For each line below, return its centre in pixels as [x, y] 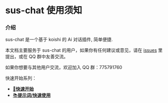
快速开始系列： [21, 78]
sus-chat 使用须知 [44, 10]
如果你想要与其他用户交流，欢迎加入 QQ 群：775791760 [64, 67]
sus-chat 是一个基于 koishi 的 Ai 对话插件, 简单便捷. [59, 40]
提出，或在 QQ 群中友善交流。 [37, 57]
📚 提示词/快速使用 [32, 95]
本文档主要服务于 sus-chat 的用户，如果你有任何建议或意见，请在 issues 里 [84, 50]
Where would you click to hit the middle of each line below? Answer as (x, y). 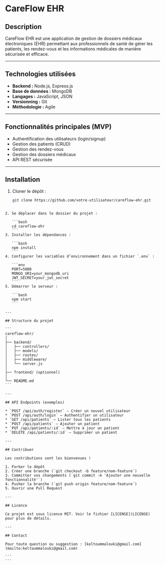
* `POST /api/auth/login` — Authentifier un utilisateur (65, 415)
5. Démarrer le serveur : (31, 287)
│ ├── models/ (22, 351)
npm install (24, 248)
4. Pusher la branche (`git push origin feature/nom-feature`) (71, 484)
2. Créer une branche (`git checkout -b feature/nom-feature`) (71, 471)
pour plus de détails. (28, 518)
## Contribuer (20, 450)
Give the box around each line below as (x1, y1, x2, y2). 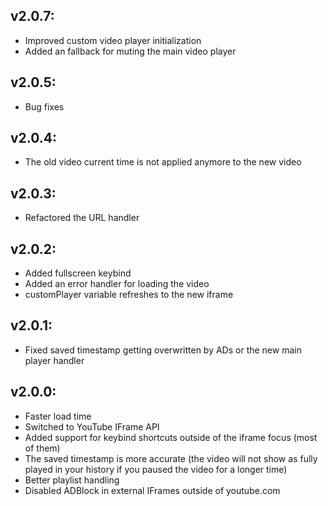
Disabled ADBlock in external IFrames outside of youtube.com (24, 484, 281, 496)
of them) (24, 442, 61, 454)
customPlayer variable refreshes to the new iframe (24, 289, 234, 301)
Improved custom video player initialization (24, 34, 202, 46)
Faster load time (24, 410, 92, 422)
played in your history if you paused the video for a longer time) (24, 463, 288, 475)
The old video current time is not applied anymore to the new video (24, 156, 302, 168)
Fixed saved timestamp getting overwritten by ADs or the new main (24, 344, 302, 356)
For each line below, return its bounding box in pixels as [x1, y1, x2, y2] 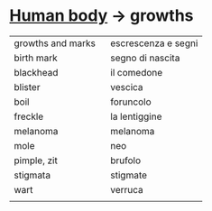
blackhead [14, 66, 59, 78]
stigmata [14, 169, 51, 181]
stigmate [110, 169, 147, 181]
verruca [110, 183, 144, 196]
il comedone [110, 66, 163, 78]
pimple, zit [14, 154, 59, 167]
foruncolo [110, 96, 152, 108]
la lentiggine [110, 110, 162, 123]
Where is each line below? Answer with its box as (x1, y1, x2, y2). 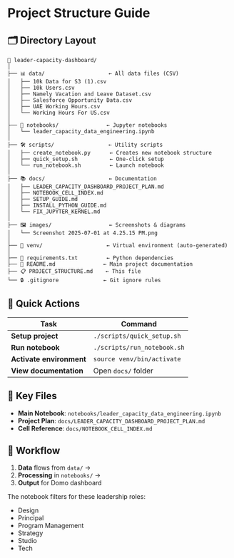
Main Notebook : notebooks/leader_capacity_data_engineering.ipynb (17, 408, 222, 418)
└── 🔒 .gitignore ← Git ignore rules (7, 277, 161, 284)
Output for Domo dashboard (17, 479, 102, 487)
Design (17, 506, 39, 515)
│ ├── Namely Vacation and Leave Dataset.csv (7, 91, 152, 98)
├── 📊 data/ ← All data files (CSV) (7, 70, 180, 77)
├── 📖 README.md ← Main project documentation (7, 261, 193, 268)
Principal (17, 514, 44, 522)
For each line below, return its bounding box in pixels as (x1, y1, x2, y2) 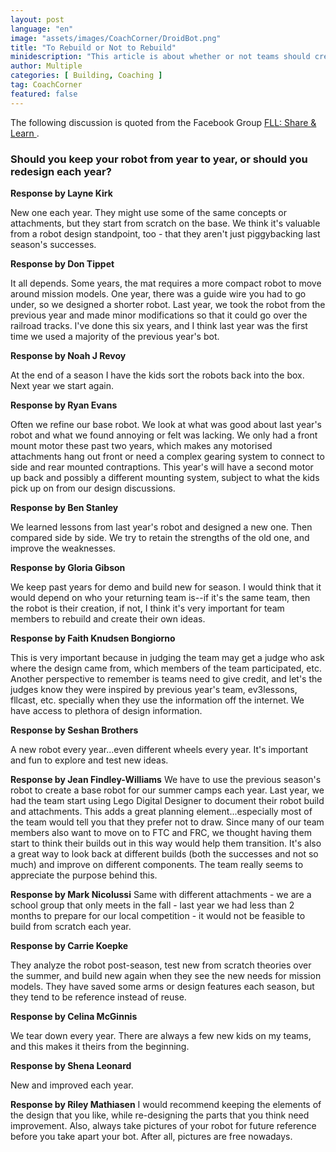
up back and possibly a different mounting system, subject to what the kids (10, 471, 320, 483)
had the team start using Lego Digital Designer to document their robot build (10, 794, 325, 806)
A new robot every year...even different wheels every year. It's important (10, 743, 309, 755)
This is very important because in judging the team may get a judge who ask (10, 651, 325, 663)
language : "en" (10, 24, 74, 34)
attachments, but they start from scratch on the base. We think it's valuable (10, 217, 321, 229)
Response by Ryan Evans (10, 399, 118, 411)
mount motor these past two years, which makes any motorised (10, 439, 273, 451)
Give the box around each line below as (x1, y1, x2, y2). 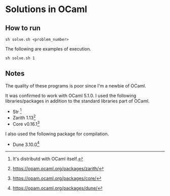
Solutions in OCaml (5, 4, 88, 15)
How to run (5, 24, 41, 32)
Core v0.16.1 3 (12, 120, 40, 127)
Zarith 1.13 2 (12, 114, 36, 121)
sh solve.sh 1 (5, 56, 35, 61)
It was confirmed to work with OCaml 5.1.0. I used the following (5, 92, 137, 99)
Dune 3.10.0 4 (12, 140, 39, 148)
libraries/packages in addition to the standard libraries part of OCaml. (5, 97, 150, 104)
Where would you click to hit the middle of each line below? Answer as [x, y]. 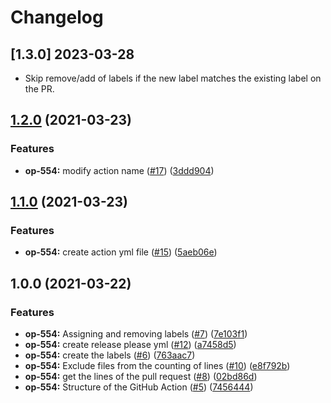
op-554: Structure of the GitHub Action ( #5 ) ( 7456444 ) [139, 387]
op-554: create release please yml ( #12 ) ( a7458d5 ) [130, 345]
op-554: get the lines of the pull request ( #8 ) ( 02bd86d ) [141, 377]
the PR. [39, 89]
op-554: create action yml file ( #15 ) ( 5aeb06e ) [121, 252]
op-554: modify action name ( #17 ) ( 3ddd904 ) [119, 170]
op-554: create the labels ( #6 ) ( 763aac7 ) [110, 355]
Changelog [57, 17]
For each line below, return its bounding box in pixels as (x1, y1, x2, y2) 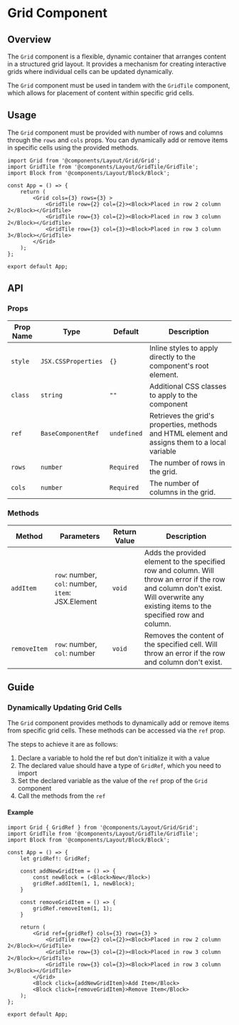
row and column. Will (144, 565, 215, 575)
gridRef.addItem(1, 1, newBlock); (33, 880, 135, 887)
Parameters (59, 531, 100, 541)
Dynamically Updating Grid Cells (7, 703, 122, 713)
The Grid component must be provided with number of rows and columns (7, 128, 223, 137)
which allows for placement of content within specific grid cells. (7, 89, 194, 97)
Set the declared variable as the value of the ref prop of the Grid (17, 777, 208, 785)
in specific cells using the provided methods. (7, 143, 139, 152)
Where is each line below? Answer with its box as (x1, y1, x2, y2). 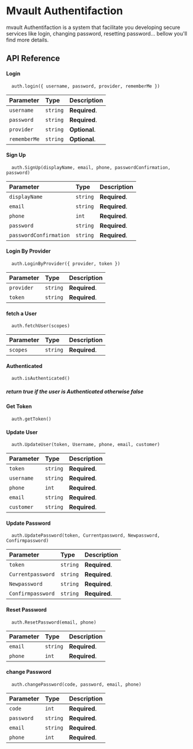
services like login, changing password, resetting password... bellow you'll (6, 30, 188, 37)
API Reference (6, 53, 60, 63)
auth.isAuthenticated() (11, 376, 70, 382)
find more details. (6, 36, 49, 43)
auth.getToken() (11, 416, 52, 422)
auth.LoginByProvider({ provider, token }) (11, 260, 120, 267)
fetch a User (6, 309, 37, 317)
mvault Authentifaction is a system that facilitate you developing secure (6, 24, 181, 31)
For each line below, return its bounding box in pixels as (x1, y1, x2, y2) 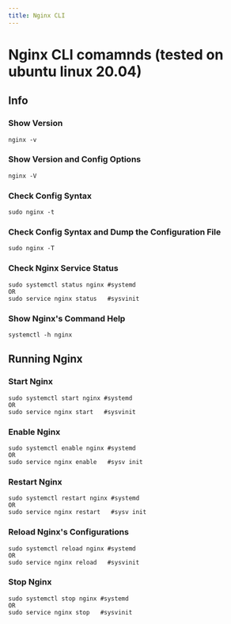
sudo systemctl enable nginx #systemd (8, 444, 136, 452)
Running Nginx (8, 352, 83, 366)
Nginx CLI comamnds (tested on (8, 45, 224, 63)
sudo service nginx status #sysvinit (8, 295, 140, 302)
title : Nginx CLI (8, 11, 66, 20)
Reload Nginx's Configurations (8, 527, 129, 538)
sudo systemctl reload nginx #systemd (8, 544, 136, 553)
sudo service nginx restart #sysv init (8, 508, 147, 516)
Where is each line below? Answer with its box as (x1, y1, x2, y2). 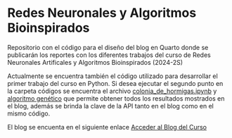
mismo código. (7, 109, 51, 118)
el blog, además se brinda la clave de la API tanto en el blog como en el (7, 101, 214, 110)
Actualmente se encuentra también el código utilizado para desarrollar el (7, 72, 218, 80)
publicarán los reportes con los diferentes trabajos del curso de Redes (7, 51, 211, 59)
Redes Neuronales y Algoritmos (7, 5, 197, 21)
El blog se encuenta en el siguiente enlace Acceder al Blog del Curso (7, 123, 207, 131)
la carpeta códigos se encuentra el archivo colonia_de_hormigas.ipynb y (7, 87, 217, 95)
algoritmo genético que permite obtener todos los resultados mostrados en (7, 94, 225, 103)
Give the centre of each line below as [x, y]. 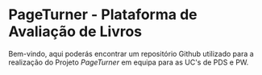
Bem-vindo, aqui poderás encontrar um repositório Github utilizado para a [131, 53]
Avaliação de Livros [75, 32]
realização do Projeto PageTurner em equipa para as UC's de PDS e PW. [129, 62]
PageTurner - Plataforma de [103, 15]
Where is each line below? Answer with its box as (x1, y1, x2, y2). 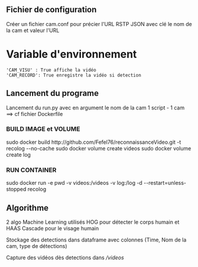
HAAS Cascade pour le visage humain (6, 224, 99, 231)
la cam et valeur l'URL (6, 27, 60, 34)
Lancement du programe (6, 88, 99, 98)
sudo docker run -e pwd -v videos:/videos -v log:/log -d (6, 179, 143, 186)
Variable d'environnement (6, 47, 137, 61)
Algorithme (6, 202, 49, 213)
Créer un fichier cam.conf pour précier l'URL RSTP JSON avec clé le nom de (6, 20, 192, 27)
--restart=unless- (144, 179, 187, 186)
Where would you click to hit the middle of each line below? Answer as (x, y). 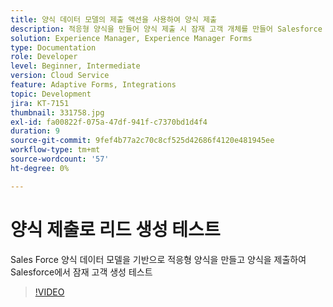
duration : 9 (35, 131)
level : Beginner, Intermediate (75, 66)
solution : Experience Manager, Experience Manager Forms (131, 38)
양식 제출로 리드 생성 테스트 (115, 229)
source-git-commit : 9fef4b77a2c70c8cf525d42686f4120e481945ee (142, 141)
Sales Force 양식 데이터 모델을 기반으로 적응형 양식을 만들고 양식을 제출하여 (158, 259)
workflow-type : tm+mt (55, 150)
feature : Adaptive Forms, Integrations (93, 85)
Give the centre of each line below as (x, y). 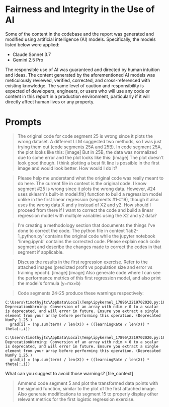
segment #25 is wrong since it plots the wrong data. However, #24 (87, 189)
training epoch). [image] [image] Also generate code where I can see (89, 272)
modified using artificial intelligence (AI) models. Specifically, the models (80, 39)
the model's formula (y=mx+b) (49, 283)
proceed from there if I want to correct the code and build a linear (86, 210)
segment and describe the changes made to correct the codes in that (90, 247)
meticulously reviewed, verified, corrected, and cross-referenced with (78, 80)
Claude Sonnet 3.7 (32, 54)
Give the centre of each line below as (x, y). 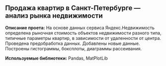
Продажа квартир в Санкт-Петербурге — (73, 8)
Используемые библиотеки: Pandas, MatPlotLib (56, 58)
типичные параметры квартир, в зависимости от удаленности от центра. (83, 38)
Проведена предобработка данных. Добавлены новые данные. (73, 43)
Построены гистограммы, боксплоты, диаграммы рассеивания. (74, 48)
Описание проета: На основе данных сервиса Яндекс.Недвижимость (80, 28)
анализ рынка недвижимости (54, 16)
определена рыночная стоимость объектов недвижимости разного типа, (83, 33)
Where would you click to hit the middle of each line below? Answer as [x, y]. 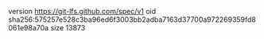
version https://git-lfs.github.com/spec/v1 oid [82, 11]
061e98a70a [29, 28]
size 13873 [68, 28]
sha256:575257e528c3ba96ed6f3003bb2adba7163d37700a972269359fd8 [132, 19]
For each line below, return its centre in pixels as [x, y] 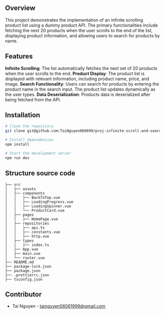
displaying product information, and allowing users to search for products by [82, 35]
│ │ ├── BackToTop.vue [33, 197]
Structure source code [40, 173]
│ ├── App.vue [22, 249]
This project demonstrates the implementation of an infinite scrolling [74, 20]
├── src [13, 185]
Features [19, 56]
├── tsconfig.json [24, 279]
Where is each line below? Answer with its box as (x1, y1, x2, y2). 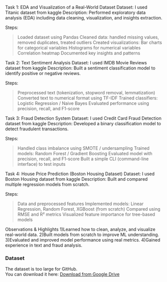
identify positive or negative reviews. (5, 70, 81, 76)
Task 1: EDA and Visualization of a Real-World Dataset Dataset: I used (5, 4, 148, 10)
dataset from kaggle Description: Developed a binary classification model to (5, 121, 161, 126)
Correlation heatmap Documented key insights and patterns (17, 50, 141, 56)
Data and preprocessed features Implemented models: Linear (17, 201, 144, 207)
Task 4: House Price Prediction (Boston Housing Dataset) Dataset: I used (5, 171, 155, 177)
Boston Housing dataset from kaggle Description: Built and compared (5, 176, 148, 182)
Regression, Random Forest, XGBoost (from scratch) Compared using (17, 206, 161, 212)
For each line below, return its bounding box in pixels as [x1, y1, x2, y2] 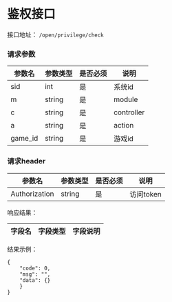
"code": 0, [19, 265, 51, 272]
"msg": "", [19, 270, 51, 278]
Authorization [10, 189, 54, 199]
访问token [129, 189, 162, 199]
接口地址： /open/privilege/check [7, 30, 105, 39]
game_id [10, 134, 39, 143]
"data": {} [19, 276, 51, 283]
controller [113, 108, 145, 117]
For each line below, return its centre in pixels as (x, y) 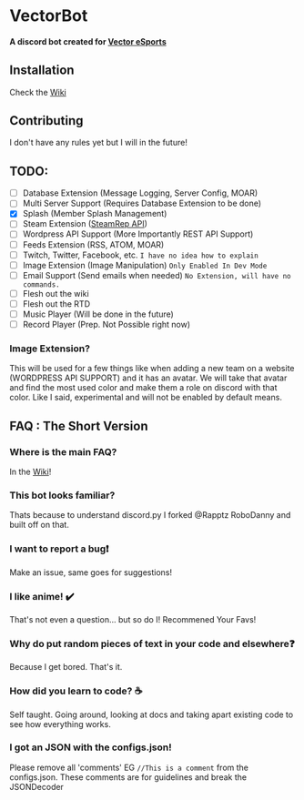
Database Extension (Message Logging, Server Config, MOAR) (140, 193)
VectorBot (49, 16)
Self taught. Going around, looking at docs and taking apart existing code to (152, 714)
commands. (41, 284)
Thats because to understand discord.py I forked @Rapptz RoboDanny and (150, 515)
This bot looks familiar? (62, 495)
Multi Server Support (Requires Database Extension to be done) (142, 203)
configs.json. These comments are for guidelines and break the (128, 777)
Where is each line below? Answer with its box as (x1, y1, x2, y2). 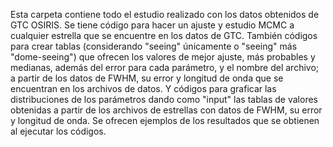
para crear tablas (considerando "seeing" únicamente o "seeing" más (10, 40, 298, 52)
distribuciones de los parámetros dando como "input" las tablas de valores (10, 94, 318, 105)
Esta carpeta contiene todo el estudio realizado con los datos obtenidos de (10, 9, 320, 20)
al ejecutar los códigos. (10, 125, 107, 137)
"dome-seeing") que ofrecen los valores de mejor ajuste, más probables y (10, 51, 316, 63)
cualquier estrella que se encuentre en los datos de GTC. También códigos (10, 30, 318, 41)
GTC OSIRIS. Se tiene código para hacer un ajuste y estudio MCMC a (10, 19, 295, 31)
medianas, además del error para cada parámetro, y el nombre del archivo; (10, 62, 320, 73)
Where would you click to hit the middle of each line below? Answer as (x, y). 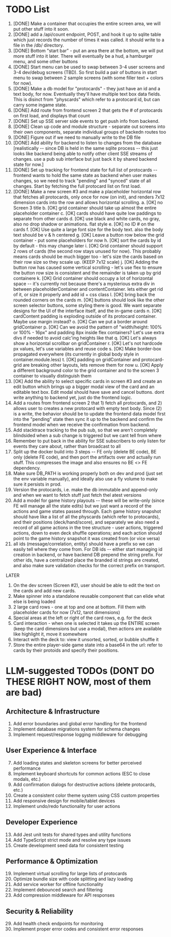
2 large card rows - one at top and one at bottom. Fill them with (79, 607)
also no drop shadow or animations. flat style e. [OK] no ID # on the (84, 224)
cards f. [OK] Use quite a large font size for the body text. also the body (88, 229)
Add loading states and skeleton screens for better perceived (77, 763)
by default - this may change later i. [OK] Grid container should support (88, 245)
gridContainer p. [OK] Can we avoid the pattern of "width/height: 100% (88, 327)
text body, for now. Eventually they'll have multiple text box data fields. (87, 94)
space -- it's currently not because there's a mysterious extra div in (84, 284)
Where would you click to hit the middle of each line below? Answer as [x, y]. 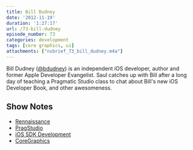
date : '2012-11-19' [31, 18]
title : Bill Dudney [31, 12]
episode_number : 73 [31, 34]
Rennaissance [32, 121]
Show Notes [30, 107]
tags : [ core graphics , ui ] [40, 46]
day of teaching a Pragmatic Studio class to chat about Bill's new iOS [92, 81]
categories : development [38, 40]

- _What is needed_
Filter the entries above down to the lines that hold the word "encuentra", and copy those lines.

- _The completed task_
Actualmente se encuentra también el código utilizado para desarrollar el (7, 72, 218, 80)
la carpeta códigos se encuentra el archivo colonia_de_hormigas.ipynb y (7, 87, 217, 95)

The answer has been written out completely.